I'm faced w/a similar issue. I recently go a new s-line grill for a steal and I only wanted the black surround. Don't want the badge either, so I will be trying the swap as well. 


_Modified by Euronymous Prime at 10:44 AM 3/24/2010_


----------



## FreeGolf (Sep 18, 2003)

please let me know how it goes... i do not want to go with fk or non oem parts... the fk grille has a cut-out for euro plate and kind of defeats the purpose of having a clean front if youre going to have a divet or tub for a euro plate.


----------



## ECS Tuning - Audi (Oct 12, 2009)

*FV-QR*

If you don't want the Fk grille, how about this: OEM A3 blackout grille You can use whatever plate filler you'd like with this.


----------



## krazyboi (May 19, 2004)

*FV-QR*


_Quote, originally posted by *[email protected]* »_If you don't want the Fk grille, how about this: OEM A3 blackout grille You can use whatever plate filler you'd like with this.


I'll *take* the FK grill.


----------



## FreeGolf (Sep 18, 2003)

*Re: FV-QR ([email protected])*


_Quote, originally posted by *[email protected]* »_If you don't want the Fk grille, how about this: OEM A3 blackout grille You can use whatever plate filler you'd like with this.

that is the one i wanted to go with however i need to know if it will fit in an S-Line bumper. if so done deal.


----------



## ECS Tuning - Audi (Oct 12, 2009)

*FV-QR*

Then its a done deal, it fits


----------



## krazyboi (May 19, 2004)

*FV-QR*

Screw the OEM one.
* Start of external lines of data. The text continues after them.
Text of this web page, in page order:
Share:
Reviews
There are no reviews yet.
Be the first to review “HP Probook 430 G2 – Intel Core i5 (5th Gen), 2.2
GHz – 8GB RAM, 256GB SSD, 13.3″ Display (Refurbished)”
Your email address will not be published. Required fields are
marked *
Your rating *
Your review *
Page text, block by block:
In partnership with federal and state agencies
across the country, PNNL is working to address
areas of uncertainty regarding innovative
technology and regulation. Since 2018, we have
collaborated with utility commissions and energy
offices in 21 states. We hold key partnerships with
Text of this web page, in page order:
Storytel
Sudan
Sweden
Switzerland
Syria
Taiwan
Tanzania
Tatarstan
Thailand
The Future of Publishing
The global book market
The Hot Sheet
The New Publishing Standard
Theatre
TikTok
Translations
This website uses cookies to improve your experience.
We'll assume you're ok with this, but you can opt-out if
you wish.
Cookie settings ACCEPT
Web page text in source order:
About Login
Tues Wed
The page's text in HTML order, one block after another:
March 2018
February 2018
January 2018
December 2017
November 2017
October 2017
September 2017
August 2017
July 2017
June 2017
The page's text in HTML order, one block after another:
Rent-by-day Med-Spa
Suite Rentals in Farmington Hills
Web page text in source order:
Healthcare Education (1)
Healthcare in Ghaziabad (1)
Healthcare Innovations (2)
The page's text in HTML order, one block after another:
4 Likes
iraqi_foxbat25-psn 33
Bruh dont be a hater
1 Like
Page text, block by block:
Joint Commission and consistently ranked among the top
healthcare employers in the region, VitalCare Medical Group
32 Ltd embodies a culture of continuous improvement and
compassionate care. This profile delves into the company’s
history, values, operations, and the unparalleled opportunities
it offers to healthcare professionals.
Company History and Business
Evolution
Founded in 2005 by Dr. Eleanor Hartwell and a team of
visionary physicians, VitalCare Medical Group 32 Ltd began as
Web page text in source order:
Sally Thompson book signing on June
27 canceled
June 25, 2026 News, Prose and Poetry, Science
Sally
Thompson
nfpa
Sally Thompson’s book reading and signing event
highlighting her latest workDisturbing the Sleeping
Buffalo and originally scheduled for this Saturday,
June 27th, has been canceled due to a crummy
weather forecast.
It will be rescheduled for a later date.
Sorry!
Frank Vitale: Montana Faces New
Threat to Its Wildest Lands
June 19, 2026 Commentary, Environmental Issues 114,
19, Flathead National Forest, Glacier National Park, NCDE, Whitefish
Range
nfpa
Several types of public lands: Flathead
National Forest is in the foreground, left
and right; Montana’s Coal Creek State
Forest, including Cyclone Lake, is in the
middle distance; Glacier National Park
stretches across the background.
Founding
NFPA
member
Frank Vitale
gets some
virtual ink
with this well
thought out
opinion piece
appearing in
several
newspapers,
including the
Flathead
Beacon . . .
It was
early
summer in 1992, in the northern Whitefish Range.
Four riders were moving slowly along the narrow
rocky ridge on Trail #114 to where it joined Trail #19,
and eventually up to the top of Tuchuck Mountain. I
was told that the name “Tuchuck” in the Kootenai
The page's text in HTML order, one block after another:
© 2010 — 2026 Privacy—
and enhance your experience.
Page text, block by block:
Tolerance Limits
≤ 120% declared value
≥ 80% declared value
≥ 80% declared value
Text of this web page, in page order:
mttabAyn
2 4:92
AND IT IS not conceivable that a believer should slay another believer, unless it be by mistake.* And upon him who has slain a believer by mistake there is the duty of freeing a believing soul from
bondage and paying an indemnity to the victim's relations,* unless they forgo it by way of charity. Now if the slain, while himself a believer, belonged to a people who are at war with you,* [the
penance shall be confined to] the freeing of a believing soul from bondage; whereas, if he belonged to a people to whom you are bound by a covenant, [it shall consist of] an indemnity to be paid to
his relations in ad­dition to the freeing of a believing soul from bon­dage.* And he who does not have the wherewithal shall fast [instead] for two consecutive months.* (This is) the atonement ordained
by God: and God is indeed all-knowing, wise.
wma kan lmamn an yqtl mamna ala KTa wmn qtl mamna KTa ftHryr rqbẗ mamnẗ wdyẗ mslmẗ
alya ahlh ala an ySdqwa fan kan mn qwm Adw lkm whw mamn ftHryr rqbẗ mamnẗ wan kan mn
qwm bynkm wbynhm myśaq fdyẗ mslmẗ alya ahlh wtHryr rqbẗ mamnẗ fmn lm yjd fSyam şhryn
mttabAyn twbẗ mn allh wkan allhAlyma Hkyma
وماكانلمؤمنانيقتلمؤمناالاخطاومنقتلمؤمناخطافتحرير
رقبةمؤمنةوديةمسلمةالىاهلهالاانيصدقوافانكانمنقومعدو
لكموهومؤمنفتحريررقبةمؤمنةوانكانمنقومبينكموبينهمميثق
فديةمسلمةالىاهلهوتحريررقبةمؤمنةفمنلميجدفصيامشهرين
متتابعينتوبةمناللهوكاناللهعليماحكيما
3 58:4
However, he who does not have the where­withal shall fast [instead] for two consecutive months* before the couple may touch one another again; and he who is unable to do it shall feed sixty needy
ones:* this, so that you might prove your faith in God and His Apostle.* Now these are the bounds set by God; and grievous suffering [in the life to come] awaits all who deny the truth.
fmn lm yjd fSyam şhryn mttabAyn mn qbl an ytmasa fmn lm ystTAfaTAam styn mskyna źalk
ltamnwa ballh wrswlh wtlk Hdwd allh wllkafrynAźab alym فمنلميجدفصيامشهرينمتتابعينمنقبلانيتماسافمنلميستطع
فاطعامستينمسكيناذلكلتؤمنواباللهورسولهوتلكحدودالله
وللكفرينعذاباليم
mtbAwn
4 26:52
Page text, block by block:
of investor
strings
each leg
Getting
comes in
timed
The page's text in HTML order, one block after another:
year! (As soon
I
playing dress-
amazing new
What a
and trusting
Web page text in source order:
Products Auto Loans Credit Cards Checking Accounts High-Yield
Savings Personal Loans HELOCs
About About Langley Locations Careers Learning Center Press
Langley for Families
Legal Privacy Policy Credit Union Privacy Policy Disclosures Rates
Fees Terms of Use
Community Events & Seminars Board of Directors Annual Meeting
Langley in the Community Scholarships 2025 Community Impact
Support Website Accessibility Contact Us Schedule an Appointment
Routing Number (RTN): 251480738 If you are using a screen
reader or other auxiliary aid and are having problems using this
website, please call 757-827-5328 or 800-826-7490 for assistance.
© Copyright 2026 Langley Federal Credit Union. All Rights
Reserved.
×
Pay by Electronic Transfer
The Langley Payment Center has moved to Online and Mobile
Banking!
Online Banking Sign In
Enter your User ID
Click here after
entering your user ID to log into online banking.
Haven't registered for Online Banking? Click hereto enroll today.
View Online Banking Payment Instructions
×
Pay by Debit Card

Save some money and get the FK blackout one


----------



## FreeGolf (Sep 18, 2003)

i dont like the euro tub. i will be plateless and it looks silly to have a cut out for a plate that isnt there... plus i prefer oem over after market parts when it comes to items like this.
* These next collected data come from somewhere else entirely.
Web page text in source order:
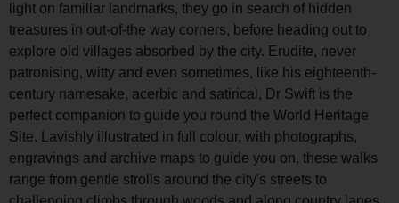
light on familiar landmarks, they go in search of hidden
treasures in out-of-the way corners, before heading out to
explore old villages absorbed by the city. Erudite, never
patronising, witty and even sometimes, like his eighteenth-
century namesake, acerbic and satirical, Dr Swift is the
perfect companion to guide you round the World Heritage
Site. Lavishly illustrated in full colour, with photographs,
engravings and archive maps to guide you on, these walks
range from gentle strolls around the city's streets to
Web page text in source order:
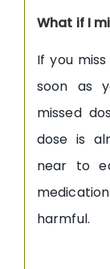
What if I
If you
soon as
missed
dose is
near to
harmful.
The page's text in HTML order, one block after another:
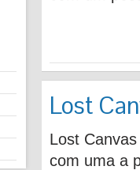
Lost
Lost
com uma a
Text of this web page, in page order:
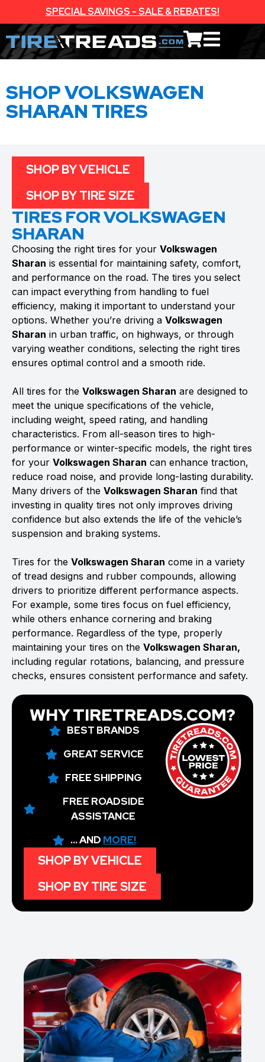
SPECIAL SAVINGS - SALE & REBATES!
SHOP VOLKSWAGEN
SHARAN TIRES
TIRES FOR VOLKSWAGEN
SHARAN
Choosing the right tires for your Volkswagen
Sharan is essential for maintaining safety, comfort,
and performance on the road. The tires you select
can impact everything from handling to fuel
efficiency, making it important to understand your
options. Whether you’re driving a Volkswagen
Sharan in urban traffic, on highways, or through
varying weather conditions, selecting the right tires
ensures optimal control and a smooth ride.
All tires for the Volkswagen Sharan are designed to
meet the unique specifications of the vehicle,
including weight, speed rating, and handling
characteristics. From all-season tires to high-
performance or winter-specific models, the right tires
for your Volkswagen Sharan can enhance traction,
reduce road noise, and provide long-lasting durability.
Many drivers of the Volkswagen Sharan find that
investing in quality tires not only improves driving
confidence but also extends the life of the vehicle’s
suspension and braking systems.
Tires for the Volkswagen Sharan come in a variety
of tread designs and rubber compounds, allowing
drivers to prioritize different performance aspects.
For example, some tires focus on fuel efficiency,
while others enhance cornering and braking
performance. Regardless of the type, properly
maintaining your tires on the Volkswagen Sharan,
including regular rotations, balancing, and pressure
checks, ensures consistent performance and safety.
SHOP BY VEHICLE
SHOP BY TIRE SIZE
WHY TIRETREADS.COM?
BEST BRANDS
GREAT SERVICE
FREE SHIPPING
FREE ROADSIDE
ASSISTANCE
... AND MORE!
SHOP BY VEHICLE
SHOP BY TIRE SIZE
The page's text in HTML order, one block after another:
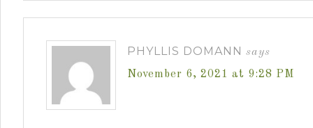
PHYLLIS DOMANN says
November 6, 2021 at 9:28 PM
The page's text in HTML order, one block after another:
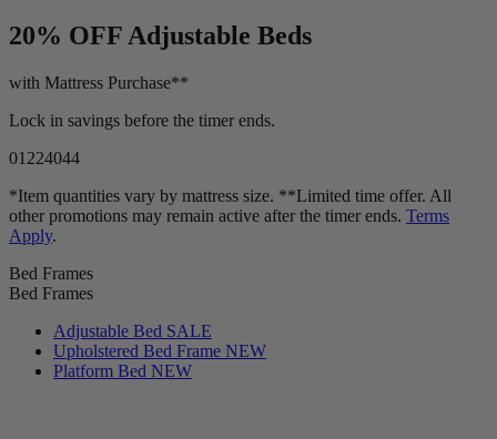
20% OFF Adjustable Beds
with Mattress Purchase**
Lock in savings before the timer ends.
01 224042
*Item quantities vary by mattress size. **Limited time offer. All
other promotions may remain active after the timer ends. Terms
Apply.
Bed Frames
Bed Frames
Adjustable Bed SALE
Upholstered Bed Frame NEW
Platform Bed NEW
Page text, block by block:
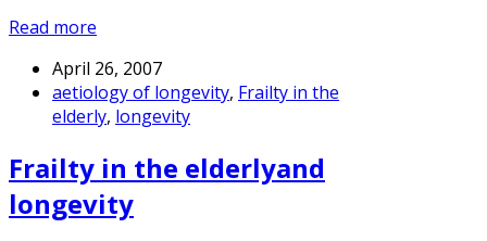
Read more
April 26, 2007
aetiology of longevity, Frailty in the
elderly, longevity
Frailty in the elderlyand
longevity
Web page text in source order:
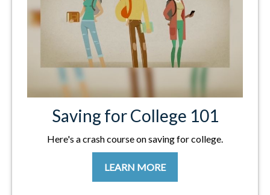
Saving for College 101
Here's a crash course on saving for college.
LEARN MORE
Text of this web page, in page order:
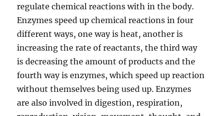
V
i
d
e
regulate chemical reactions with in the body.
Enzymes speed up chemical reactions in four
different ways, one way is heat, another is
increasing the rate of reactants, the third way
is decreasing the amount of products and the
fourth way is enzymes, which speed up reaction
without themselves being used up. Enzymes
are also involved in digestion, respiration,
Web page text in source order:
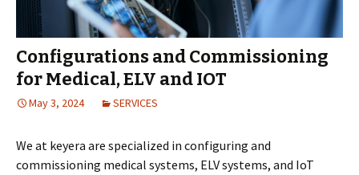
Configurations and Commissioning
for Medical, ELV and IOT
May 3, 2024 SERVICES
We at keyera are specialized in configuring and
commissioning medical systems, ELV systems, and IoT
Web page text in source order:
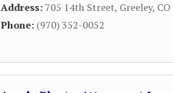
Address: 705 14th Street, Greeley, CO
Phone: (970) 352-0052
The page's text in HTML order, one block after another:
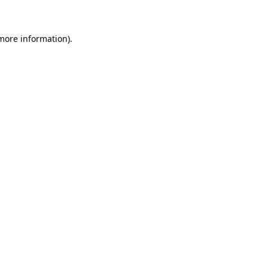
information).
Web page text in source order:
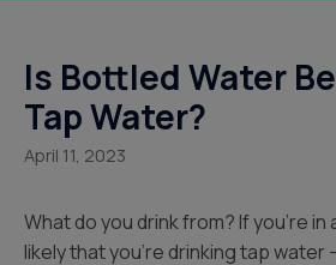
Is Bottled Water
Tap Water?
April 11, 2023
What do you drink from? If you’re in
likely that you’re drinking tap water
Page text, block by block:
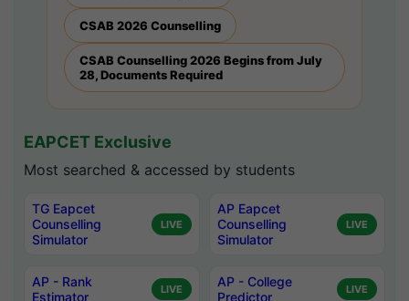
CSAB 2026 Counselling
CSAB Counselling 2026 Begins from July
28, Documents Required
EAPCET Exclusive
Most searched & accessed by students
TG Eapcet
Counselling
Simulator
LIVE
AP Eapcet
Counselling
Simulator
LIVE
AP - Rank
Estimator
LIVE
AP - College
Predictor
LIVE
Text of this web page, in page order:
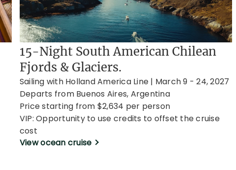
15-Night South American Chilean
Fjords & Glaciers.
Sailing with Holland America Line | March 9 - 24, 2027
Departs from Buenos Aires, Argentina
Price starting from $2,634 per person
VIP: Opportunity to use credits to offset the cruise
cost
View ocean cruise
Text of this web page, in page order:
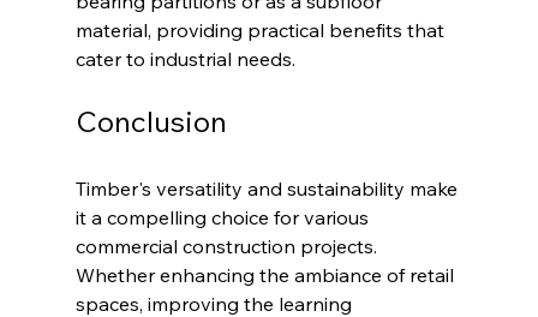
material, providing practical benefits that
cater to industrial needs.
Conclusion
Timber's versatility and sustainability make
it a compelling choice for various
commercial construction projects.
Whether enhancing the ambiance of retail
spaces, improving the learning
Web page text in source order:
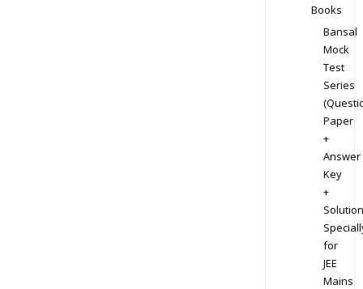
Books
Bansal
Mock
Test
Series
Paper
+
Answer
Key
+
for
JEE
Mains
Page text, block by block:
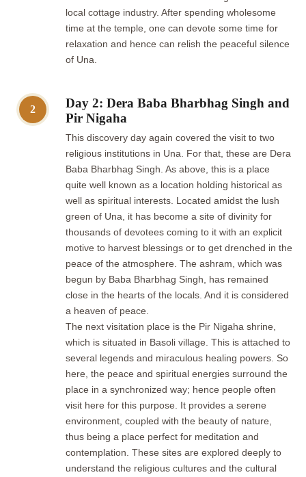
local cottage industry. After spending wholesome
time at the temple, one can devote some time for
relaxation and hence can relish the peaceful silence
of Una.
2
Day 2: Dera Baba Bharbhag Singh and
Pir Nigaha
This discovery day again covered the visit to two
religious institutions in Una. For that, these are Dera
Baba Bharbhag Singh. As above, this is a place
quite well known as a location holding historical as
well as spiritual interests. Located amidst the lush
green of Una, it has become a site of divinity for
thousands of devotees coming to it with an explicit
motive to harvest blessings or to get drenched in the
peace of the atmosphere. The ashram, which was
begun by Baba Bharbhag Singh, has remained
close in the hearts of the locals. And it is considered
a heaven of peace.
The next visitation place is the Pir Nigaha shrine,
which is situated in Basoli village. This is attached to
several legends and miraculous healing powers. So
here, the peace and spiritual energies surround the
place in a synchronized way; hence people often
visit here for this purpose. It provides a serene
environment, coupled with the beauty of nature,
thus being a place perfect for meditation and
contemplation. These sites are explored deeply to
understand the religious cultures and the cultural

_Quote, originally posted by *[email protected]* »_Then its a done deal, it fits









thank you. expect an order shortly.


----------



## HappyBlumpkin (Nov 20, 2008)

*Re: non s-line grill on s-line bumper... (FreeGolf)*

I have a non-sline grill in an Sline bumper, fits in fine.


----------



## FreeGolf (Sep 18, 2003)

excellent, thank you for the confirmation. now i will buy one.


----------



## Euronymous Prime (Oct 23, 2000)

*FV-QR*

Sorry, I think my situation was the reverse of yours...mounting sline grill in non sline. It fit fine, btw.
Only thing I still have to figure out is what to do for the sline badge, since mine's an 06 w/sport package.


----------



## FreeGolf (Sep 18, 2003)

that is the whole thing i would like to avoid. i want the least amount of badges as possible.


----------



## Uber-A3 (Feb 23, 2002)

*Re: (FreeGolf)*

all the grills are interchangeable in pre face lift cars


----------



## FreeGolf (Sep 18, 2003)

excellent, thank you for the heads up.


----------



## FreeGolf (Sep 18, 2003)

installed the other weekend, didnt get around to loading pics until this evening... poor pic but all i have at the moment... 










did solaris marker lights as well and front plate delete. 

not really mods, and i hate posting pics of a stock car but for those that were wondering or wanted to see what it looked like to help them make the decision as well, here you go.


----------